Undervalued WR Candidates by Tier

WR1: Allen Robinson — Positional ADP: 7 — Composite Rank: 5

Allen Robinson looks to be the most undervalued from the upper echelon of WRs, coming in fifth in both ensemble methods but only being drafted as the WR7. Robinson may regress a small amount, but his yards per target over expectation (YPTOE) was actually negative, meaning there’s room to imrpove in that area. He also had the second most air yards, which is a main reason the machine learning model likes him. Air yards are a sticky stat from year-to-year, so if that air yards volume remains and his catch rate improves, we’re talking about a player who could repeat as a top six season-long WR.

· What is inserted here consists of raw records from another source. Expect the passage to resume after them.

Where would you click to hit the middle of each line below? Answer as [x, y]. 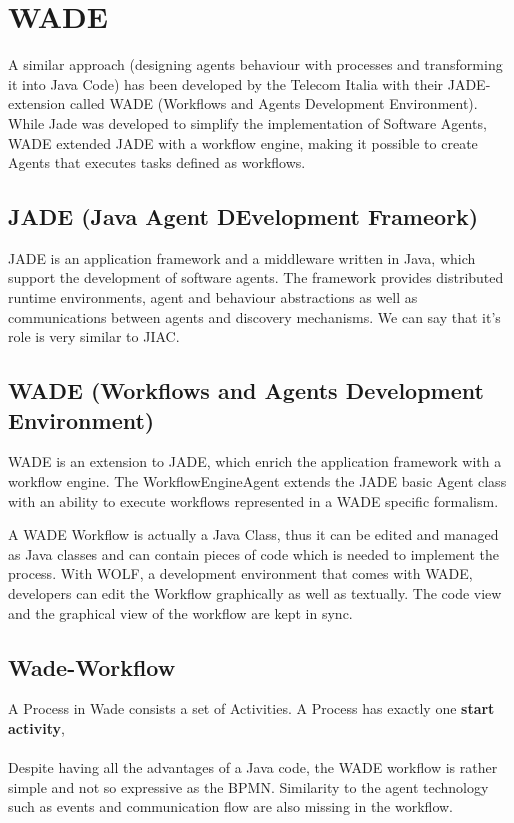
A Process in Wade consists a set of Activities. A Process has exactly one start [251, 708]
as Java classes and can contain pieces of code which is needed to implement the [253, 553]
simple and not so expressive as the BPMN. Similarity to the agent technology [248, 786]
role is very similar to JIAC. [94, 336]
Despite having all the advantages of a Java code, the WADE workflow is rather [253, 767]
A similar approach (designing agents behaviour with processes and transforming [255, 64]
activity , [36, 728]
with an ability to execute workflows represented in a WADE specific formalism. [253, 500]

WR2: Julian Edelman — Positional ADP: 23 — Composite Rank: 20

Edelman hasn’t been getting much love this offseason for two reasons. First, he’ll have four games without Tom Brady, and second, he’s coming off a foot injury. However, all indications are he will be good to go for Week 1. In this case, Edelman is boosted by the machine learning model, as he fits the mold of a high producing receiver with a very short air yards per target (along with Jarvis LandryRandall Cobb, and Golden Tate, to name a few). The machine likes these receivers’ consistent volume, which is king. While most of the WR2s are fairly valued, if Edelman can mostly reproduce with Jimmy Garoppolo what he did with Brady the last two years, he’s the undervalued man in the bunch.

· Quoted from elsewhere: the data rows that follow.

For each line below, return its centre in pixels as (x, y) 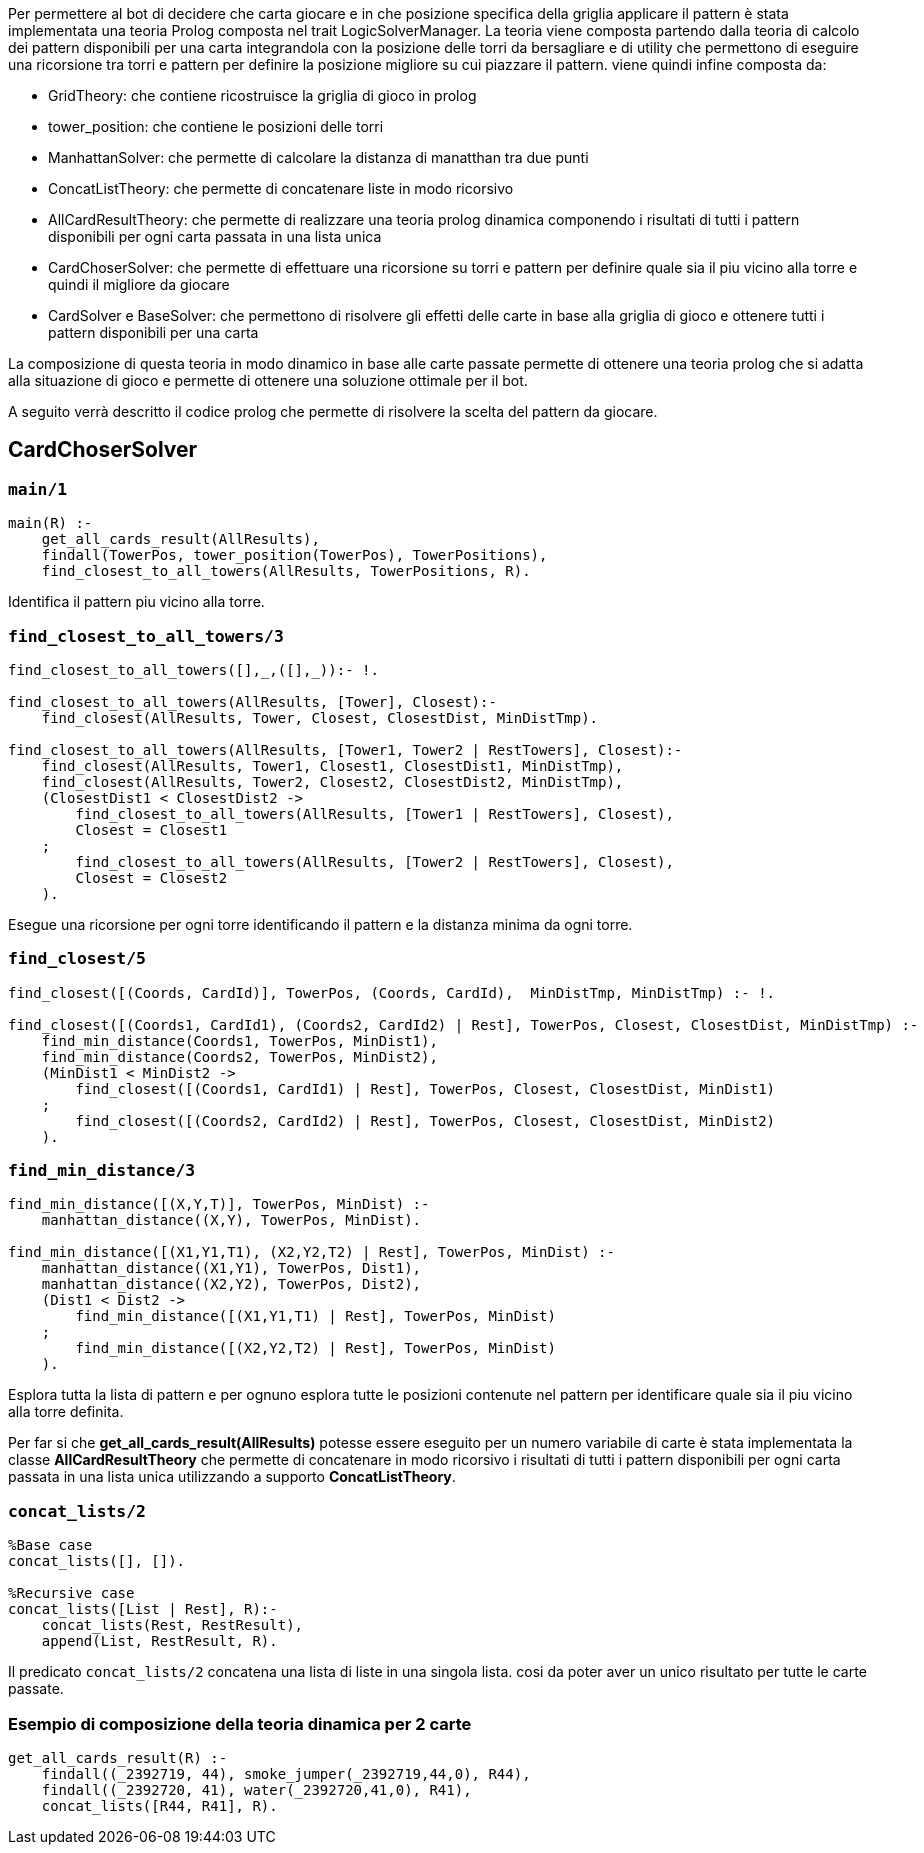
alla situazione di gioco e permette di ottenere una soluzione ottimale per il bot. (268, 380)
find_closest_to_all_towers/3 (146, 636)
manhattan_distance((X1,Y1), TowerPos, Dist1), (231, 1268)
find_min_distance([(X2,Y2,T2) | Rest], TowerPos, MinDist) (315, 1348)
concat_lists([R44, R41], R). (159, 1805)
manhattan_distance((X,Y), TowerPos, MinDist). (231, 1220)
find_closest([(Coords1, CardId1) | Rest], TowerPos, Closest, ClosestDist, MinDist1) (425, 1088)
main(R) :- (50, 523)

WR3: Jordan Matthews — Positional ADP: 29 — Composite Rank: 24

Matthews is a guy I’ve come around to after a great Slack chat debate between myself and a few other RotoViz colleagues on if we’d rather have Matthews or Larry Fitzgerald. According to the ensembles, the Matthews crew won — barely! Matthews is poised for a breakout season, and my young WR model also likes Matthews to shine because of his insanely high collegiate market share, which still matters for third year receivers. Oh, he also has some interesting numbers when compared to another guy on this list…Allen Robinson.

WR4: Stefon Diggs — Positional ADP: 41 — Composite Rank: 32

The machine learning model is agnostic to QB play, so the projection for that stands independent of the serious knee injury to Teddy Bridgewater. My best guess is Diggs’ ADP will fall a slight bit, but it will likely be mirrored by slight drops in the RotoViz composite or the fantasyfootballanalytics.net composite. With both ADP and ensembled projections taking a slight hit, Diggs would still be a crazy value. I don’t need to rattle off the myraid of reasons we love Diggs at RotoViz. I’ll just link you to the articles here, here, here, and here.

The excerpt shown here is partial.